At the time he died, Bolaño had 37 publishing contracts in ten countries. After his death, the number of countries increased, including the United States, and reached 50 contracts and 49 translations in twelve countries, all before the publication of 2666. Bolaño’s first American publisher, Barbara Epler of New Directions, read an early version of By Night in Chile and decided to publish it, along with Distant Star and Last Evenings on Earth, all translated by Chris Andrews. By Night in Chile was published in 2003 and received high praise from Susan Sontag. At the same time, Bolaño’s work began appearing in magazines, which helped more English-speaking readers learn about his writing. The New Yorker first published a Bolaño short story, Gómez Palacio, in its August 8, 2005, issue.

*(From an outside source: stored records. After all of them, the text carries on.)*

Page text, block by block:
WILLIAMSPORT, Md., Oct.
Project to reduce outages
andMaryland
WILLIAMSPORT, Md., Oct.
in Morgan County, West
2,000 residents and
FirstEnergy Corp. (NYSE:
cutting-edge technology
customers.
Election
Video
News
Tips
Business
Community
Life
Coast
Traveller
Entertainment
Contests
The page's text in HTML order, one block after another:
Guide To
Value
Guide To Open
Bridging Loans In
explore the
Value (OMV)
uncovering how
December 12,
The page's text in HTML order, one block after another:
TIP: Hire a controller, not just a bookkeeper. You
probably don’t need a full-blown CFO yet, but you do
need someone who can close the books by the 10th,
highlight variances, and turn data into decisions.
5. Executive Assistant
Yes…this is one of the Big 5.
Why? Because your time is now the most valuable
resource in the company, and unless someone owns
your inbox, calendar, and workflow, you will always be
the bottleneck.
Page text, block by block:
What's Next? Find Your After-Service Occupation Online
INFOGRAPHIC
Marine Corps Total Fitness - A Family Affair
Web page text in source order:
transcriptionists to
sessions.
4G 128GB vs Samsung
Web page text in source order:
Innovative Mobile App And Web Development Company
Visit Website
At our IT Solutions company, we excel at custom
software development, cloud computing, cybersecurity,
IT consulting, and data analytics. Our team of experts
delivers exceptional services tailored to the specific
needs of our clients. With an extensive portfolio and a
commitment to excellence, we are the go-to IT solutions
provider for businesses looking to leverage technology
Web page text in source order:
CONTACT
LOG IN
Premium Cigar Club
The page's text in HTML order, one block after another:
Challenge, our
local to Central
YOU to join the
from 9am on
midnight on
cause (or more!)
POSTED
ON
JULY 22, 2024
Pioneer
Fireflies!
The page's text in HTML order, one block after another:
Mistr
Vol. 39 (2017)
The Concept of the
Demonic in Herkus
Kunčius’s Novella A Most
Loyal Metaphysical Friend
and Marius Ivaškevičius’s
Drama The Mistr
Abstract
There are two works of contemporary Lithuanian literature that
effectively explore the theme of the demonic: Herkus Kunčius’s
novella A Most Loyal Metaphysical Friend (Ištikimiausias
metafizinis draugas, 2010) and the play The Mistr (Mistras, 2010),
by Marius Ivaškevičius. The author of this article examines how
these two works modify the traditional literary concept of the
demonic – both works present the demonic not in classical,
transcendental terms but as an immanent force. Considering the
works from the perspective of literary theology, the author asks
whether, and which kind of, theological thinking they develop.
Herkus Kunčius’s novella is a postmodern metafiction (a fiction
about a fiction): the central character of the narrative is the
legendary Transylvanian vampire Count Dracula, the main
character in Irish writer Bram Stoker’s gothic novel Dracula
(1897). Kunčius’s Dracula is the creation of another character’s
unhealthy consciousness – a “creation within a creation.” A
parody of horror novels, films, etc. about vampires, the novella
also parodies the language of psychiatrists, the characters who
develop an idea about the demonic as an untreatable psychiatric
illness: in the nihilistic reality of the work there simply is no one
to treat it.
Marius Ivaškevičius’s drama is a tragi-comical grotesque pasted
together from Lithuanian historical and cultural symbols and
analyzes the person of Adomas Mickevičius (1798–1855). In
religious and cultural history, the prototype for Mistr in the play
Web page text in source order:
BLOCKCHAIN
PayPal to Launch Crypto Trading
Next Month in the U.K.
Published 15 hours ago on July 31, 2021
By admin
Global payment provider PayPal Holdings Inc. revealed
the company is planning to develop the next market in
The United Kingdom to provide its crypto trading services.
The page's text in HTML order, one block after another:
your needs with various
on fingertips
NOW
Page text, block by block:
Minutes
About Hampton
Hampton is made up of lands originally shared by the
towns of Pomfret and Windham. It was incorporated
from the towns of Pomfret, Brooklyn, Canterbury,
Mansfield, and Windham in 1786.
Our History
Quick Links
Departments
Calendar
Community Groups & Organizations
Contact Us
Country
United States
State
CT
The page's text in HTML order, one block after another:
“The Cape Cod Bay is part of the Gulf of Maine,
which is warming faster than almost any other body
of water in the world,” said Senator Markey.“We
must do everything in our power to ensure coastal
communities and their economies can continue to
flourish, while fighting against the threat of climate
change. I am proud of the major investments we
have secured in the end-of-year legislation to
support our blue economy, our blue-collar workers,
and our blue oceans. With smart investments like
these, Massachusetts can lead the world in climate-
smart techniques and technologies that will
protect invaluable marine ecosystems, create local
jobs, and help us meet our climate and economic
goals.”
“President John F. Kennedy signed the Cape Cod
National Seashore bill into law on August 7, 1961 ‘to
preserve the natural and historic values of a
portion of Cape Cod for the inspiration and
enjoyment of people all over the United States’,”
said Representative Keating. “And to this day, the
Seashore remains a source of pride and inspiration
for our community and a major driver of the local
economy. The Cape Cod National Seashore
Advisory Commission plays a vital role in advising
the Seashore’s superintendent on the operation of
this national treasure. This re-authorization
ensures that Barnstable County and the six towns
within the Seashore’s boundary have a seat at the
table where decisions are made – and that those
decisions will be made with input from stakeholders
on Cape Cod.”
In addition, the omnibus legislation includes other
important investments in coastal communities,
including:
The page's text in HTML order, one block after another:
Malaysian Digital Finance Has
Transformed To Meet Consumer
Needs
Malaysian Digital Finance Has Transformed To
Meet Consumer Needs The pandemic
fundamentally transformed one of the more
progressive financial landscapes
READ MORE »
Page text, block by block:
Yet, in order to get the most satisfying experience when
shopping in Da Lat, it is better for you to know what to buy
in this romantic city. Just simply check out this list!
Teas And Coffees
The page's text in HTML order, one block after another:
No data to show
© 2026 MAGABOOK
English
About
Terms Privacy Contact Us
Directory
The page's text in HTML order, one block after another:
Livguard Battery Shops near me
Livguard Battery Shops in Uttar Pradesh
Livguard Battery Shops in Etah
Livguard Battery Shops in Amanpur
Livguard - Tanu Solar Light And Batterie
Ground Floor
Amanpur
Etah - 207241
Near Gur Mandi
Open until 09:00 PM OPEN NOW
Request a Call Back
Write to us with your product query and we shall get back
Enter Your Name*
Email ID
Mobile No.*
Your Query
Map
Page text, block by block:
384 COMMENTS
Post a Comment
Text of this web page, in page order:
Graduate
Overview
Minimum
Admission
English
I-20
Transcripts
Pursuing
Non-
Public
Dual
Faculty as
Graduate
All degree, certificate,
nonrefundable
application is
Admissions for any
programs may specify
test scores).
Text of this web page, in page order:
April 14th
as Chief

By 2006, Carmen Balcells managed Bolaño’s rights and arranged for his most famous books, The Savage Detectives and 2666, to be reprinted by a larger publisher. Both books were eventually published by Farrar, Straus and Giroux in 2007 and 2008, translated by Natasha Wimmer. At the same time, New Directions published the rest of Bolaño’s known work, totaling 13 books, translated by Laura Healy (two poetry collections), Natasha Wimmer (Antwerp and Between Parentheses), and Chris Andrews (six novels and three short story collections).

After Bolaño’s death, new works by him were discovered and published. These included the novel The Third Reich (El Tercer Reich in Spanish), published by Farrar, Straus and Giroux in 2011, translated by Wimmer. Another work, The Secret of Evil (El Secreto del Mal), was published by New Directions in 2012, translated by Wimmer and Andrews. This was a collection of short stories. A translation of the novel Woes of the True Policeman (Los sinsabores del verdadero policía in Spanish), published by Farrar, Straus and Giroux in 2012, was translated by Wimmer. A collection of three novellas, Cowboy Graves (Sepulcros de vaqueros in Spanish), was published by Penguin Press in February 2021, translated by Wimmer.

In 2024, Farrar, Straus and Giroux acquired the North American print and e-book rights to Bolaño’s work. The publisher announced plans to reprint many of his books in English under the imprint Picador, starting in June 2024 with By Night in Chile, The Return, and Antwerp.